Indonesia menjadi salah satu negara yang menyetujui Perjanjian Iklim Glasgow. Meski begitu, Indonesia berpandangan bahwa hasil keluaran COP26 Glasgow tidak sesempurna yang diharapkan.
"Tapi, yang penting adalah semua negara pihak mempunyai kewajiban untuk mewujudkannya menjadi implementasi dan tindakan nyata dari Persetujuan Paris. Jika tidak, maka komitmen yang dibuat di Paris tidak akan tercapai," kata Direktur Jenderal Pengendalian Perubahan Iklim (PPI) Kementerian Lingkungan Hidup dan Kehutanan (KLHK), Laksmi Dhewanthi, dalam pernyataan tertulis dari Glasgow, Minggu, 14 November 2021.
Indonesia mengajak semua pihak berjanji untuk bersama-sama melakukan tindakan berdasarkan prinsip-prinsip Konvensi serta Perjanjian Paris. Indonesia, lanjut dia, siap untuk melangkah maju melalui proses selanjutnya di bawah UNFCCC.
"Seperti yang dinyatakan Presiden Republik Indonesia, Perubahan iklim merupakan ancaman besar bagi kemakmuran dan pembangunan global. Solidaritas, kemitraan, kerja sama, dan kolaborasi global adalah kuncinya. Bersama-sama kita bisa mewujudkannya," tutur Laksmi yang menjadi salah satu perwakilan Indonesia di COP26.

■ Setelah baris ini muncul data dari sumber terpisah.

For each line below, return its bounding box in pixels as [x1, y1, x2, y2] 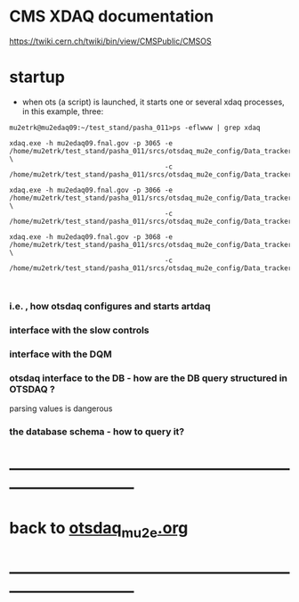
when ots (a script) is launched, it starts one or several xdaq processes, [21, 96, 285, 107]
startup [9, 67, 65, 87]
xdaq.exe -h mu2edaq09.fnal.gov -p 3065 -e [9, 138, 174, 148]
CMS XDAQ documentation [9, 6, 214, 27]
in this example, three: [21, 105, 104, 117]
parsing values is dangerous [9, 403, 113, 414]
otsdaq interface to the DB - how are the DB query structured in [9, 372, 287, 384]
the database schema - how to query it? [9, 425, 185, 438]
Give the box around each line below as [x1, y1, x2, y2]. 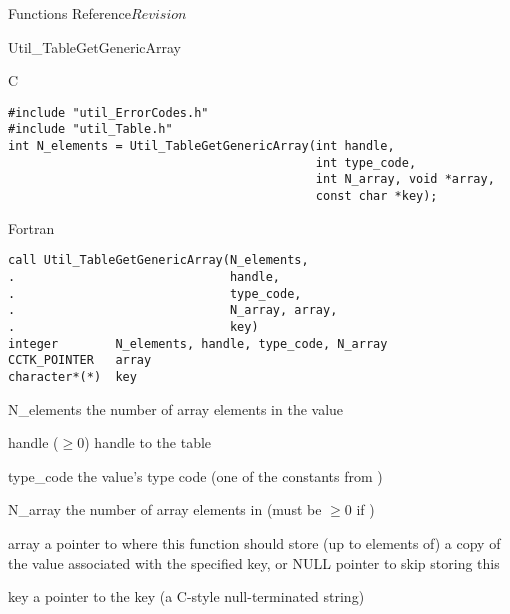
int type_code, [315, 155, 417, 170]
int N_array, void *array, [315, 172, 495, 187]
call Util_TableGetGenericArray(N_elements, [8, 253, 309, 268]
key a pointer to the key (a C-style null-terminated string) [8, 586, 365, 607]
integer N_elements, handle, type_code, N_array [8, 336, 388, 351]
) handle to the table [84, 432, 212, 453]
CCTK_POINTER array [8, 353, 152, 368]
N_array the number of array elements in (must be [8, 499, 322, 520]
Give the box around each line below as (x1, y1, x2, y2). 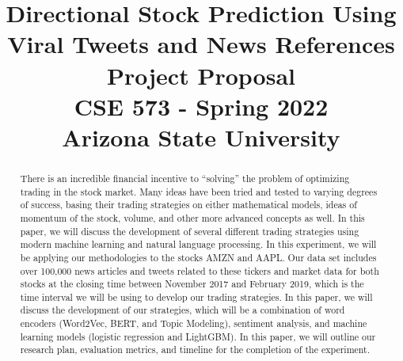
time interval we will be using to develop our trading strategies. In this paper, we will (20, 290, 373, 303)
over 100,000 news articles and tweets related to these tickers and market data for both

Baca: COP26: Perjanjian Iklim Glasgow Resmi Diadopsi, Apa Saja Isinya?
Berikut adalah pandangan Indonesia terkait beberapa isu yang disepakati dalam Perjanjian Iklim Glasgow.

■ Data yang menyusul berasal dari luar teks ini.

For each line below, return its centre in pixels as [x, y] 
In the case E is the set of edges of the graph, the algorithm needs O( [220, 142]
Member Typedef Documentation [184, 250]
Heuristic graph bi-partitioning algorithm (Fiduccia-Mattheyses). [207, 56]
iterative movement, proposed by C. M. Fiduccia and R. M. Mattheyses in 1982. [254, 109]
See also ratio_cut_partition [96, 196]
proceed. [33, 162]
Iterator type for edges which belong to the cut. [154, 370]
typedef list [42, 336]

1. Terkait Pasal 6 Persetujuan Paris
Pasal 6 Persetujuan Paris akhirnya telah diadopsi. Dengan diadopsinya agenda ini, maka Paris Rules Book mendekati lengkap. Sehingga, implementasi komitmen para pihak di bawah Persetujuan Paris dapat dilakukan secara utuh dan efektif.Indonesia memandang salah satu elemen penting dalam agenda ini adalah aturan main mengenai kerja sama antarnegara maupun antarapelaku usaha dengan otorisasi nasional sebagai bagian upaya pemenuhan komitmen NDC-nya.
"Kerjasama ini dapat dilakukan dengan pendekatan pasar. Dengan adanya transfer unit maupun pendekatan nonpasar tanpa adanya transfer unit," kata Laksmi.
Keputusan ini diharapkan dapat mendukung upaya Indonesia dalam menerapkan instrumen Nilai Ekonomi Karbon (NEK). Instrumen NEK baru terbit melalui Peraturan Presiden Nomor 98 Tahun 2021.